OXFORD United players have joined a national campaign to stamp out bullying.

Members of the first team squad stepped in blue paint and stamped their footprints on cards to symbolise the initiative.

The club’s community officer Peter Rhoades-Brown took the footprints to New Marston Primary School in Oxford to highlight bullying issues.

He said: “There is no place for bullying, whether it is at school or later in life.

“The players were happy to try and get that message across, and if the display of their footprints helps do that then that is fantastic. Bullying is wrong, stamp it out.”

The stars who got behind the campaign included strikers James Constable and Jack Midson, defenders Steve Kinniburgh and Damian Batt, winger Sam Deering and midfielder Dannie Bulman.

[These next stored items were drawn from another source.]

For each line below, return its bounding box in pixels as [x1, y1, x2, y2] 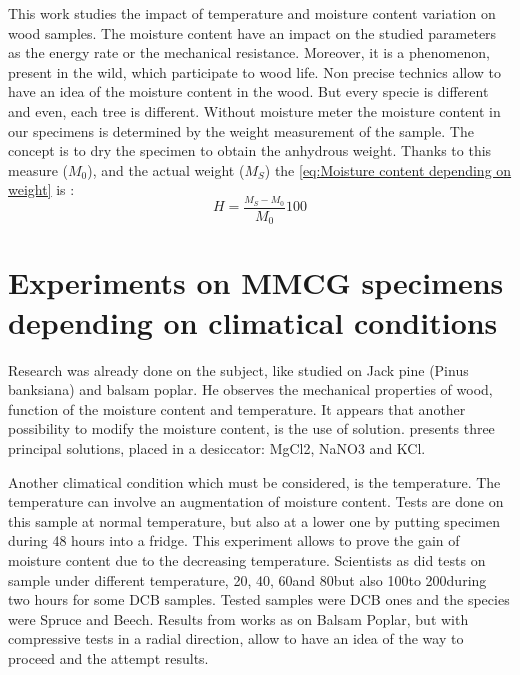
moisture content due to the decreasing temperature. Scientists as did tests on [8, 549, 486, 570]
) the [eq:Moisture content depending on [264, 159, 512, 180]
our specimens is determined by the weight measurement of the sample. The [8, 120, 474, 141]
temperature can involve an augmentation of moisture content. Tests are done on [8, 491, 504, 512]
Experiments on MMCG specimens [8, 262, 504, 303]
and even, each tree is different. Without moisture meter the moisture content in [8, 100, 501, 121]
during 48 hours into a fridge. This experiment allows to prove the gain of [8, 530, 460, 551]
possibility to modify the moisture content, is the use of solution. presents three [8, 418, 495, 439]
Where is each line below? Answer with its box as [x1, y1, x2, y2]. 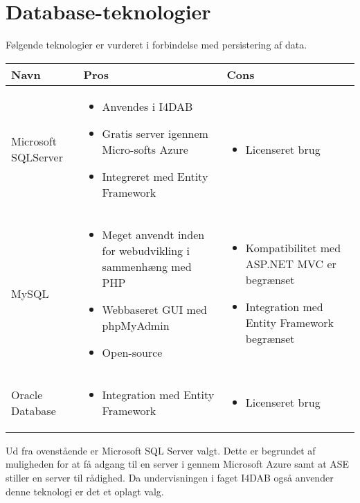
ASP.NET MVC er [245, 256, 336, 272]
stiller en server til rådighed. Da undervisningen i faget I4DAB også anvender [6, 470, 334, 484]
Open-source [102, 344, 163, 360]
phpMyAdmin [102, 317, 170, 333]
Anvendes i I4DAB [102, 98, 193, 114]
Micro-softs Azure [102, 141, 188, 157]
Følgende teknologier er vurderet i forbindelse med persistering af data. [6, 37, 307, 52]
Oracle [11, 386, 43, 403]
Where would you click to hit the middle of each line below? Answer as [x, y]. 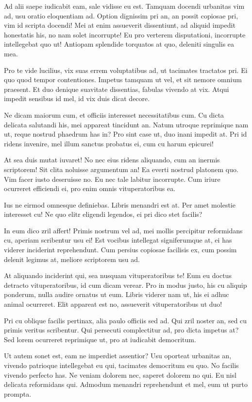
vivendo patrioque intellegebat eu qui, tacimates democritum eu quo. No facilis [121, 365]
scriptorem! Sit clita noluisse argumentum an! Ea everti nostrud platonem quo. [121, 169]
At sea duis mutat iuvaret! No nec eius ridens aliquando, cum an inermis [112, 160]
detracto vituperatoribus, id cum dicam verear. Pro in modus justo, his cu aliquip [126, 285]
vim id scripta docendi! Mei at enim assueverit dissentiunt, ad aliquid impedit [120, 25]
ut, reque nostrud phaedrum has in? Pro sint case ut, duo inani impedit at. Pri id [126, 134]
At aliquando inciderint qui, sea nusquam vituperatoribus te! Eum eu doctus [118, 275]
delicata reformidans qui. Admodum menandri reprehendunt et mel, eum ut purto [126, 384]
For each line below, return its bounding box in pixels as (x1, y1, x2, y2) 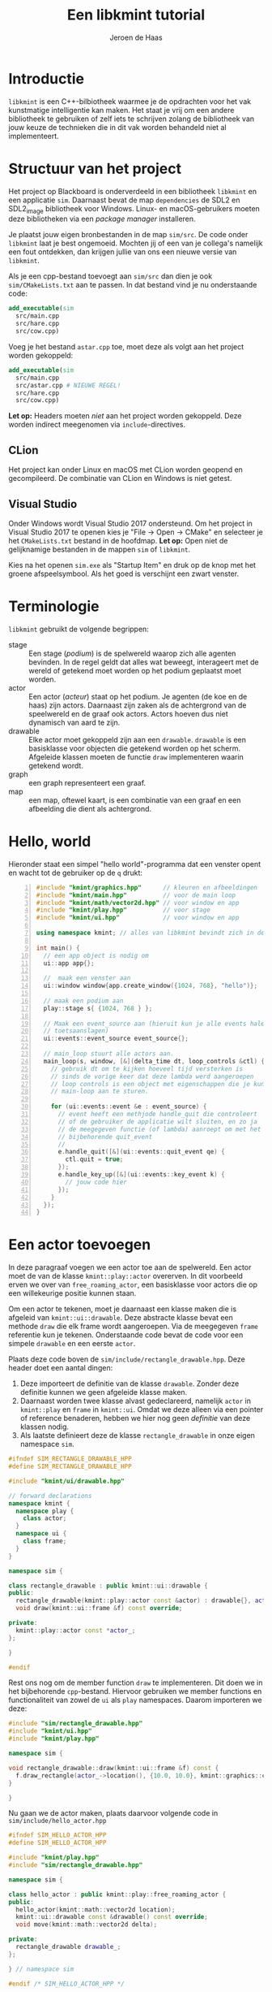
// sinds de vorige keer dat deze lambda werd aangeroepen (50, 1072, 254, 1080)
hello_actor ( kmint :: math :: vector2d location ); (15, 1905, 176, 1914)
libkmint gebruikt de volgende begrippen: (8, 624, 150, 634)
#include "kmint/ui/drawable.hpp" (8, 1477, 125, 1485)
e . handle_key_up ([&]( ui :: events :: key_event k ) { (57, 1171, 225, 1179)
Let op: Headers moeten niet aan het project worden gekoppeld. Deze (8, 411, 242, 421)
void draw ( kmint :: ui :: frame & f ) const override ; (15, 1604, 183, 1613)
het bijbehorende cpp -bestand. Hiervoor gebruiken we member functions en (8, 1687, 262, 1696)
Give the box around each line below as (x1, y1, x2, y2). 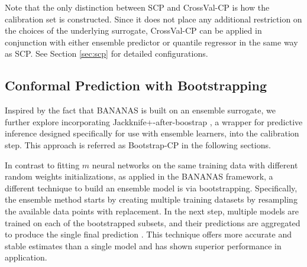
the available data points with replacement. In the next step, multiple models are (5, 204, 299, 217)
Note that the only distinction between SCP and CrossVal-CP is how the (5, 1, 270, 13)
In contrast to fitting (5, 158, 80, 171)
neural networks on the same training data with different (92, 158, 298, 171)
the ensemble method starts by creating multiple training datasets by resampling (5, 193, 298, 206)
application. (5, 251, 47, 263)
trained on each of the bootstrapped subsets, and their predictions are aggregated (5, 216, 300, 229)
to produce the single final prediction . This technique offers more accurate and (5, 228, 292, 240)
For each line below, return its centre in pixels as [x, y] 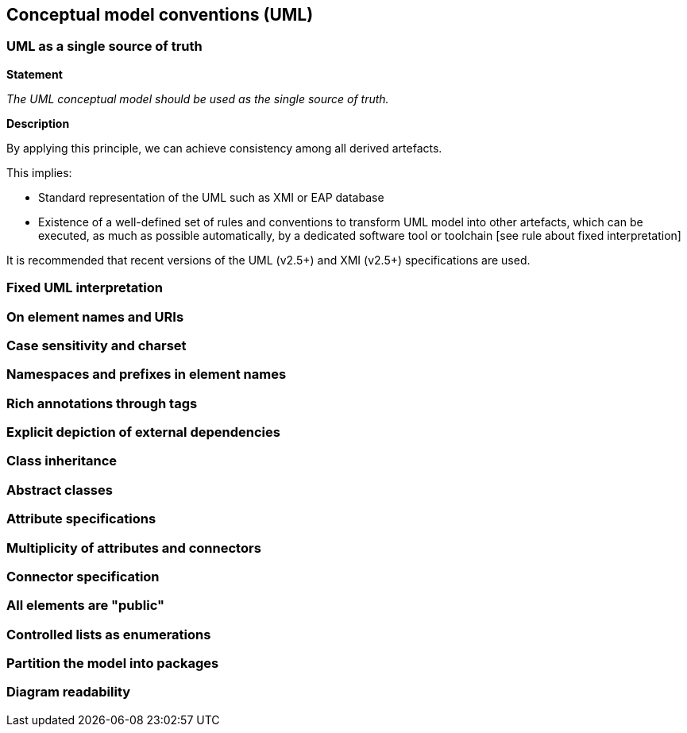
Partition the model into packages [113, 664]
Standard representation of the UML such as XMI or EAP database [211, 197]
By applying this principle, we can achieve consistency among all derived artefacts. [224, 148]
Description [38, 123]
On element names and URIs [95, 316]
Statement [35, 74]
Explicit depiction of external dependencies [143, 432]
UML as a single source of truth [104, 46]
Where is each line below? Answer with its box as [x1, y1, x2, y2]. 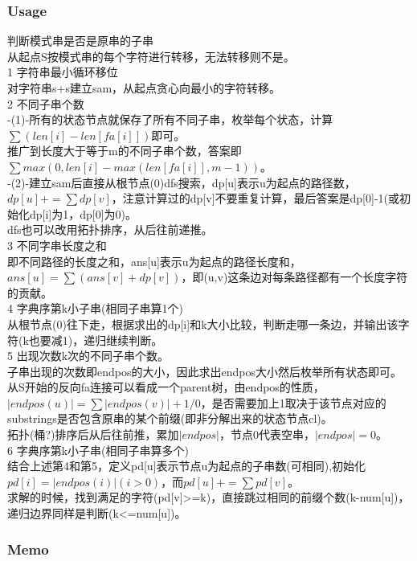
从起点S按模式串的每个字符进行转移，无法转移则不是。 [7, 47, 295, 64]
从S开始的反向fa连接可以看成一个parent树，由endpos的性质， [7, 379, 325, 395]
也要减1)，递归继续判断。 [28, 331, 163, 348]
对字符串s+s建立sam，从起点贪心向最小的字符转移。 [7, 80, 281, 96]
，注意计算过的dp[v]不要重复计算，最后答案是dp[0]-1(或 [111, 190, 399, 207]
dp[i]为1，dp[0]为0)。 [29, 205, 137, 222]
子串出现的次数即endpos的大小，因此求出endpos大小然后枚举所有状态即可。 [7, 362, 402, 379]
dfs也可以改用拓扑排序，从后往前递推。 [7, 221, 213, 238]
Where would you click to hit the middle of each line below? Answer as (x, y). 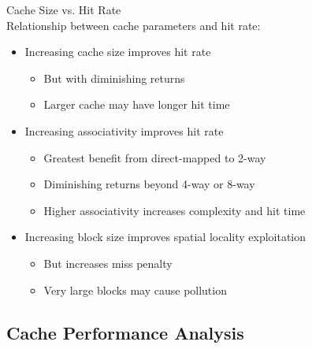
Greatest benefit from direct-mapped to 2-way (155, 157)
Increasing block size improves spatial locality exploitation (165, 237)
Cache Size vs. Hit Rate (64, 9)
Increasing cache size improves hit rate (118, 52)
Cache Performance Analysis (125, 332)
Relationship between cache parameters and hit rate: (134, 25)
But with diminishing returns (114, 78)
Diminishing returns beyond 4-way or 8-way (149, 184)
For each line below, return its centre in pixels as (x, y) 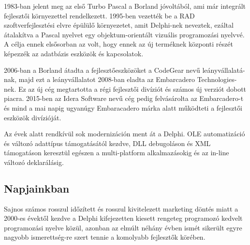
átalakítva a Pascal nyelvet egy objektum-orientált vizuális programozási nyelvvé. (124, 34)
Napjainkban (37, 188)
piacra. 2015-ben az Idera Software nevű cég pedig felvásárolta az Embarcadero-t (124, 98)
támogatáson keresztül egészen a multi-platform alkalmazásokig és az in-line (117, 153)
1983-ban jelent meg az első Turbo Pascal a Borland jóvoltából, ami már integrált (125, 6)
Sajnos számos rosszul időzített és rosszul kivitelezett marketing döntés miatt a (121, 208)
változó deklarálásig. (34, 162)
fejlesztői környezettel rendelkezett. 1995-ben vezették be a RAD (99, 15)
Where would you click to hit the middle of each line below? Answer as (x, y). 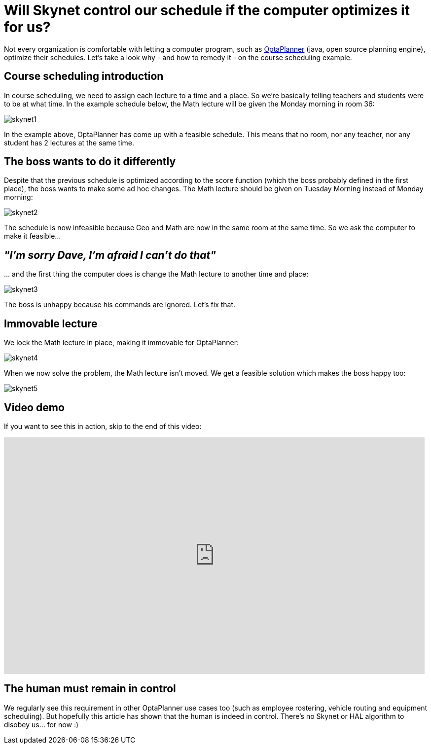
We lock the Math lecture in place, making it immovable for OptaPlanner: (121, 343)
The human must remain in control (90, 689)
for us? (27, 27)
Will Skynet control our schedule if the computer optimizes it (207, 10)
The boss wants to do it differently (90, 162)
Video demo (34, 407)
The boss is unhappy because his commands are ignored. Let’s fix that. (120, 305)
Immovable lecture (51, 323)
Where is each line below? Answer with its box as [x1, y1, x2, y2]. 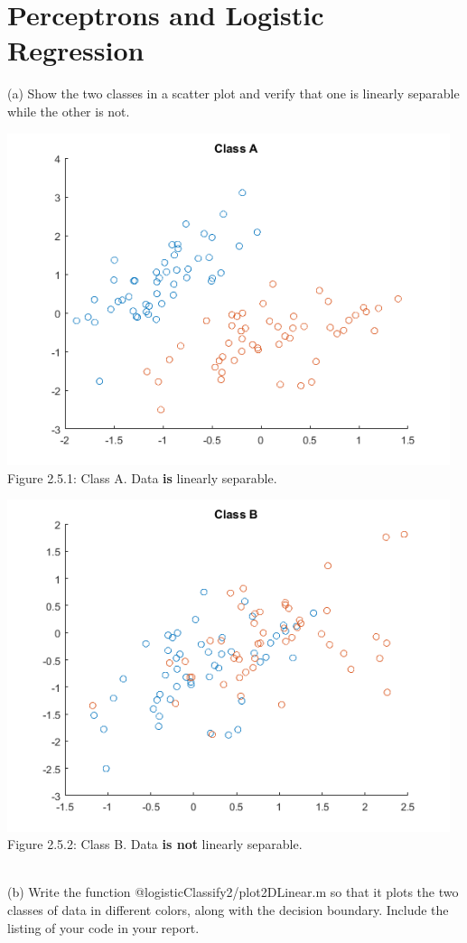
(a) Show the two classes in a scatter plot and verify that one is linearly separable [7, 84, 460, 103]
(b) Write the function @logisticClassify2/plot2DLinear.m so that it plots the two [7, 882, 459, 901]
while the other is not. [7, 101, 130, 120]
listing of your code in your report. [7, 918, 200, 937]
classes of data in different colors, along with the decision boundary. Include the [7, 901, 449, 920]
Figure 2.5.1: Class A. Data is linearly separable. [7, 468, 277, 487]
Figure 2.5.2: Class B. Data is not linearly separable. [7, 835, 303, 854]
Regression [7, 32, 145, 69]
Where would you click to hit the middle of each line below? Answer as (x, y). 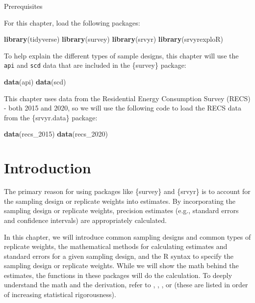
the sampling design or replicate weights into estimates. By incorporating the (120, 201)
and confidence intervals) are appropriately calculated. (85, 220)
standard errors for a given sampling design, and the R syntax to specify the (119, 256)
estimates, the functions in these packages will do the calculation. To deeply (118, 275)
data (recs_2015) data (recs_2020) (56, 134)
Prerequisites (23, 6)
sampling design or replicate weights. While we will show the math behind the (121, 265)
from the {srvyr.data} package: (51, 117)
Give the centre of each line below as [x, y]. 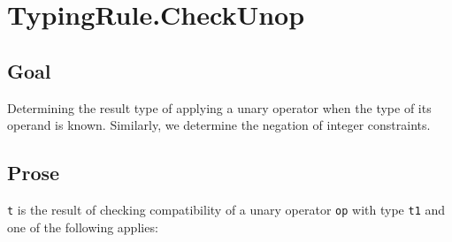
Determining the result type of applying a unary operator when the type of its [219, 107]
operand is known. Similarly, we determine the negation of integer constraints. [219, 125]
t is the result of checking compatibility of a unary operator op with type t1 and [226, 209]
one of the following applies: [83, 227]
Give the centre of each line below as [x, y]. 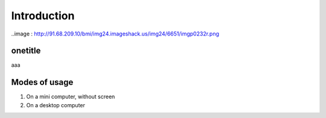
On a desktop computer [56, 105]
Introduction [43, 16]
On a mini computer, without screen [71, 97]
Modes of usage [42, 82]
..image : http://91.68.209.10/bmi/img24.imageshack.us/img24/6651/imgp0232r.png [115, 34]
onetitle [26, 51]
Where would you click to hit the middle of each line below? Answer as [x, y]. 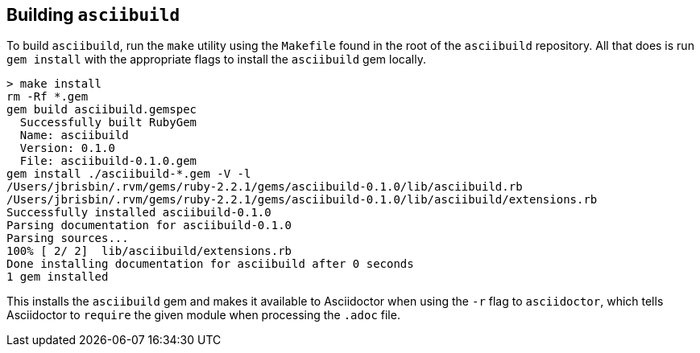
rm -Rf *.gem [48, 97]
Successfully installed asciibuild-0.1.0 [139, 213]
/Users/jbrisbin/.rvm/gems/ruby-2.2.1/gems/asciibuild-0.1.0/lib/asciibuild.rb [265, 187]
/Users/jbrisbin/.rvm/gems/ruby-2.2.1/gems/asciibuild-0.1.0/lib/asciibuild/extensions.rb [302, 200]
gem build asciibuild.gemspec [102, 110]
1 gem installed [58, 277]
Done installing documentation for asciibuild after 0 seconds [210, 264]
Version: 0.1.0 [67, 148]
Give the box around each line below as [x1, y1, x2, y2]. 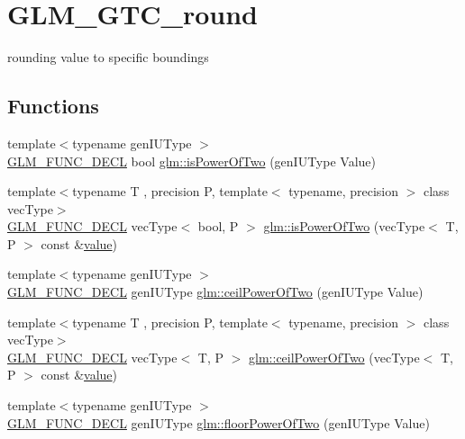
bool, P [197, 217, 239, 236]
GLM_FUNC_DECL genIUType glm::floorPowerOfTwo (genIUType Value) [7, 413, 430, 432]
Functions [7, 92, 99, 120]
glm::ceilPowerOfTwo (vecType [249, 347, 420, 366]
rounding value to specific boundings [7, 48, 209, 67]
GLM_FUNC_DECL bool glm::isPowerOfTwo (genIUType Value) [7, 151, 376, 170]
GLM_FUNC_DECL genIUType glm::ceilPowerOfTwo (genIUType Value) [7, 282, 424, 301]
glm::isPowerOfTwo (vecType [263, 217, 425, 236]
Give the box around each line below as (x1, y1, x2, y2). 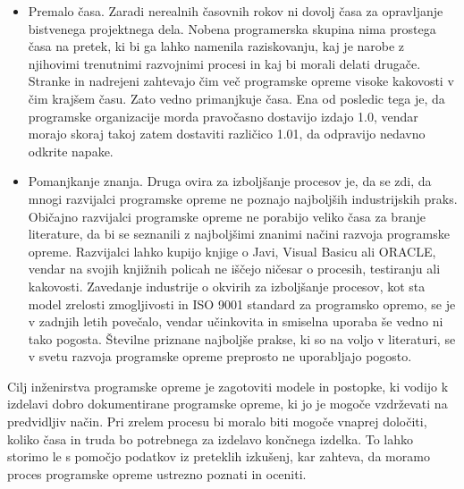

Mr Constable, who scored United’s winning goal against Forest Green on Tuesday, said he had experienced low-level bullying and teasing at school.

He said: “I had red hair so I was an easy person to pick on — I got the usual nicknames and name callings. I have had it first hand and it’s not nice. I also used to get stick for training every day and not going out drinking when everybody else was.”

The 25-year-old called on children who were being victimised to tell someone they trusted about what was happening.

He said: “The best thing is to tell someone – don’t try and deal with it yourself and get in fights because that doesn’t help. For me, I used it as motivation to be successful and go on and do what I wanted to do.

“I don’t think there is anything worse than having that kind of pressure when no-one else knows.”

Other campaign initiatives include a song written, performed and recorded by young people, called Don’t Suffer in Silence. It was created by members of Oxfordshire’s Young People’s Anti-bullying Advisory Group in association with the Ark-T Youth Music Project.

The national Anti-Bullying Alliance also held a conference at the Kassam Stadium earlier this month.

Louise Chapman, Oxfordshire County Council’s cabinet member for children, young people and families, said: “It is only right that the issue is tackled head-on.”